归晚是第三个。她的银发只到肩膀了,但那些发丝在她坐着的地方全部飘起来,不是被风吹的,是“被等唤起来的”。四亿年的等,认出了另一个等。不是比较谁更长,是“认亲”。那些等在天地间没有同类的,等了四亿年,第一次碰到另一个把等活成在的方式的人。她的银发飘向她,飘成四亿年向无数世伸过去的手。不是要握,是“碰一下”。碰一下那些等在粥碗旁边的温度,碰一下那些等在薄毯盖上去时的温度,碰一下那些等在手背贴碗边时的温度。碰一下,然后收回来,收成那些等知道自己不是唯一一个之后的暖。
归月的月光从后山照过来。不是照草坡,是“照她”。那些被不要的等在她的银发里亮了那么久,第一次照见了一个把等等到满得装不下的人。
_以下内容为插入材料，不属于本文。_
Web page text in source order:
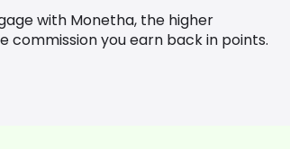
with Monetha, the higher
commission you earn back in points.
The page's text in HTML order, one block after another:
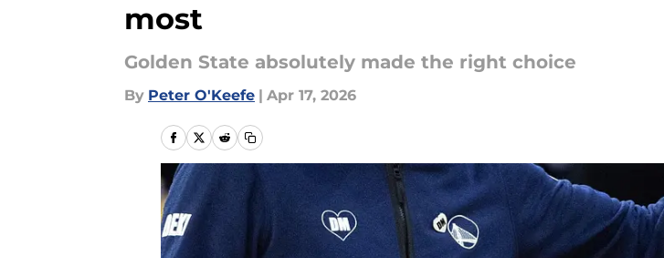
most
Golden State absolutely made the right choice
By Peter O'Keefe | Apr 17, 2026
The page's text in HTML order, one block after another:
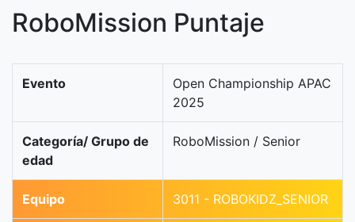
RoboMission Puntaje
Evento
Open Championship APAC
2025
Categoría/ Grupo de
edad
RoboMission / Senior
Equipo 3011 - ROBOKIDZ_SENIOR
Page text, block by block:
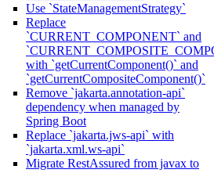
Use `StateManagementStrategy`
Replace
`CURRENT_COMPONENT` and
with `getCurrentComponent()` and
`getCurrentCompositeComponent()`
Remove `jakarta.annotation-api`
dependency when managed by
Spring Boot
Replace `jakarta.jws-api` with
`jakarta.xml.ws-api`
Migrate RestAssured from javax to
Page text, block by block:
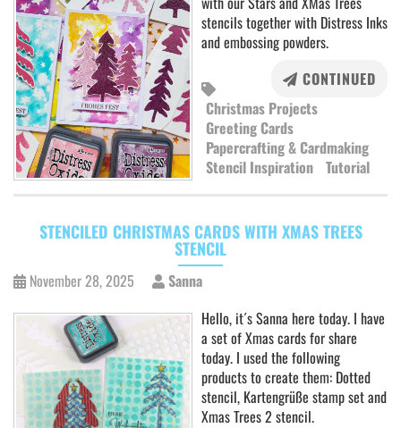
stencils together with Distress Inks
and embossing powders.
CONTINUED
Christmas Projects
Greeting Cards
Papercrafting & Cardmaking
Stencil Inspiration Tutorial
STENCILED CHRISTMAS CARDS WITH XMAS TREES
STENCIL
November 28, 2025
Sanna
Hello, it´s Sanna here today. I have
a set of Xmas cards for share
today. I used the following
products to create them: Dotted
stencil, Kartengrüße stamp set and
Xmas Trees 2 stencil.
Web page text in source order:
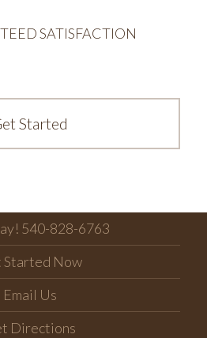
SATISFACTION
Started
540-828-6763
Started Now
Email Us
Directions
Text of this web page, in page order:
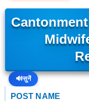
🔊सुनें
POST NAME
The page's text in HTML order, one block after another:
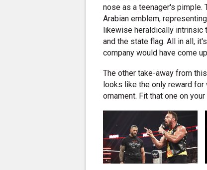
nose as a teenager's pimple.
Arabian emblem,
likewise heraldically intrinsic
and the state flag. All in all,
company would have come
The other take-away from
looks like the only reward for
ornament. Fit that one on
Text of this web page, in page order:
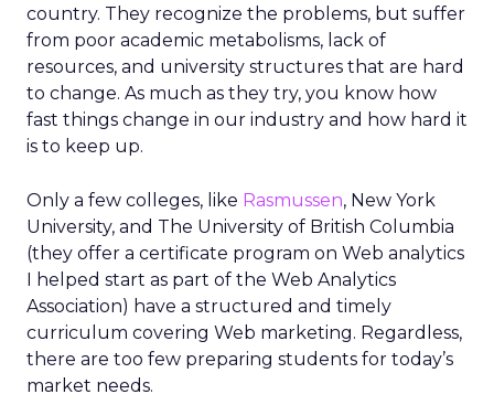
country. They recognize the problems, but suffer
from poor academic metabolisms, lack of
resources, and university structures that are hard
to change. As much as they try, you know how
fast things change in our industry and how hard it
is to keep up.
Only a few colleges, like Rasmussen, New York
University, and The University of British Columbia
(they offer a certificate program on Web analytics
I helped start as part of the Web Analytics
Association) have a structured and timely
curriculum covering Web marketing. Regardless,
there are too few preparing students for today’s
market needs.
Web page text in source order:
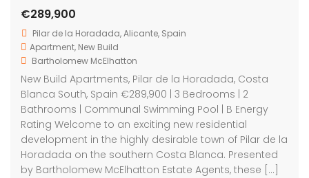
€289,900
Pilar de la Horadada, Alicante, Spain
Apartment, New Build
Bartholomew McElhatton
New Build Apartments, Pilar de la Horadada, Costa
Blanca South, Spain €289,900 | 3 Bedrooms | 2
Bathrooms | Communal Swimming Pool | B Energy
Rating Welcome to an exciting new residential
development in the highly desirable town of Pilar de la
Horadada on the southern Costa Blanca. Presented
by Bartholomew McElhatton Estate Agents, these […]
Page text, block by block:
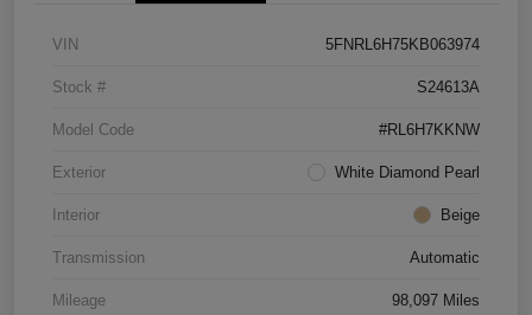
VIN 5FNRL6H75KB063974
Stock # S24613A
Model Code #RL6H7KKNW
Exterior White Diamond Pearl
Interior Beige
Transmission Automatic
Mileage 98,097 Miles
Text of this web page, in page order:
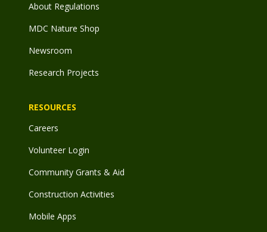
About Regulations
MDC Nature Shop
Newsroom
Research Projects
RESOURCES
Careers
Volunteer Login
Community Grants & Aid
Construction Activities
Mobile Apps
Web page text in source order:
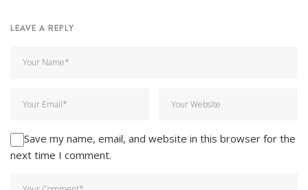
LEAVE A REPLY
Save my name, email, and website in this browser for the
next time I comment.
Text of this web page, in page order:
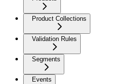
Product Collections
Validation Rules
Segments
Events
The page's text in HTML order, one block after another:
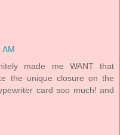
AM
made me WANT that
the unique closure on the
card soo much! and
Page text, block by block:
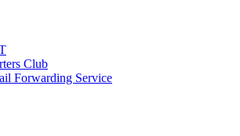
Club
Forwarding Service
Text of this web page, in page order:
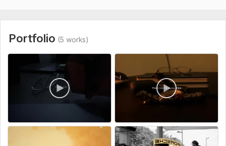
Fast delivery, clear communication, and customer satisfaction
are always my priority.
Let’s work together and turn your ideas into amazing videos!
To get started, the seller needs:
Please provide your raw video footage, project instructions,
preferred style, reference examples (if any), text/captions,
logo, music, and any specific edits you would like included.
Clear instructions will help me deliver a high-quality video that
Portfolio (5 works)
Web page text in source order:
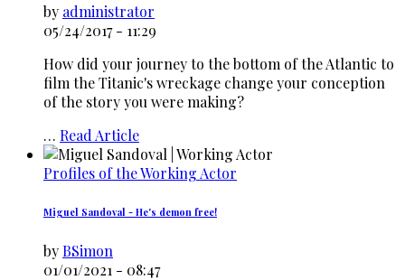
by administrator
05/24/2017 - 11:29
How did your journey to the bottom of the Atlantic to
film the Titanic's wreckage change your conception
of the story you were making?
… Read Article
Profiles of the Working Actor
Miguel Sandoval - He's demon free!
byBSimon
01/01/2021 - 08:47
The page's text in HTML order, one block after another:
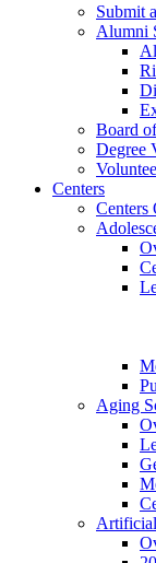
Submit
Alumni
Board
Degree
Centers
Centers
Aging
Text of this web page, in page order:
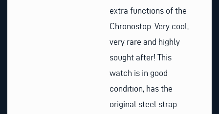
extra functions of the
Chronostop. Very cool,
very rare and highly
sought after! This
watch is in good
condition, has the
original steel strap
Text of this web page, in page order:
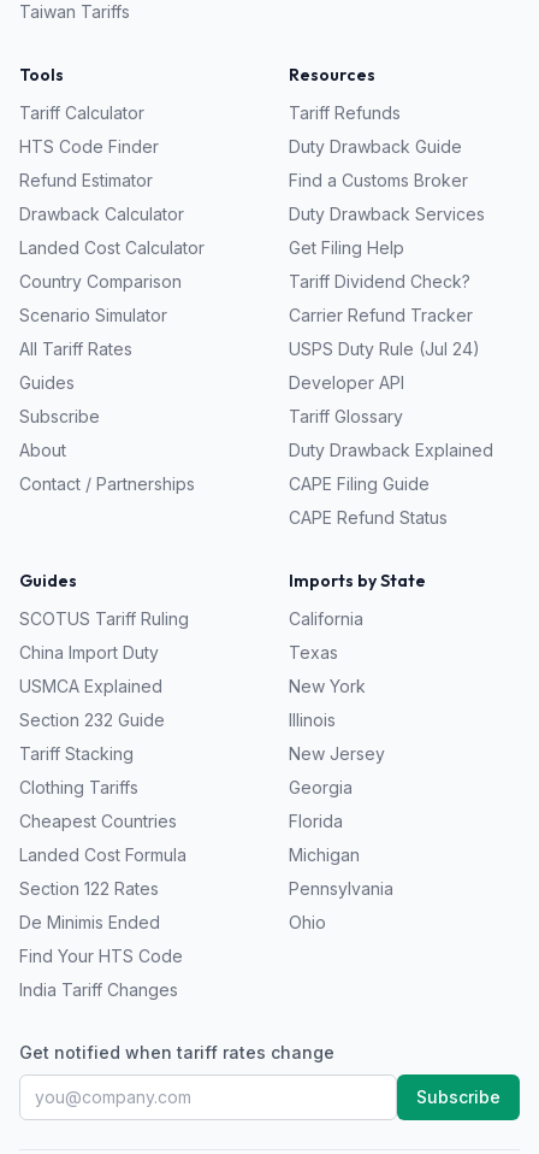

它们照着她,照了很久。不是照亮,是“照进去”。照进她那些向内长的细纹里,照进她掌心里那个他手的形状里,照进她衣襟上那点粥沫里。照完了,那些被不要的等在她月光里安静了一瞬。不是不亮了,是“被接住了”。被那些等接住了,被那些无数世的清晨接住了,被那个手背贴碗边的女人接住了。那些从来没有被等过的等,在她这里,被等了一次。
小念的纹路在她额头上亮了一下。她还在睡,额头贴在江辰手臂上。但她的纹路亮了,亮成那些送过的“想”全部醒过来的样子。那些“想”在她纹路里待了很久,现在它们感觉到了什么——感觉到了一个把“想”变成了“在”的人。不是想他,是“在等他”。想在脑子里,等在身体里。她把等活成了身体,活成了血肉,活成了骨头,活成了掌心的形状。那些“想”在她纹路里动了一下,不是要出去,是“学到了”。学到想也可以变成在,学到等也可以长成身体。学到那些回不来的人,可以在等他们的人的身体里继续在。
楚红袖的剑在她膝上轻轻震了一下。那些花碑在剑刃上全部转向林薇的方向,不是开,是“朝着”。那些刻着灰烬飘走方向的花碑,那些送过几千片灰烬的花,现在全部朝着那个坐在粥碗旁边的女人。她们送过太多东西了,送过太多灰烬,送过太多飘走,送过太多再也不回来。现在它们朝着一个等到了的人,不是羡慕,是“知道了”。知道送出去的灰烬,在某个地方,也有一个人这样等过。不是等灰烬回来,是等灰烬飘走的时候有一个方向可以认。那个方向,现在在它们朝着她的那个角度里。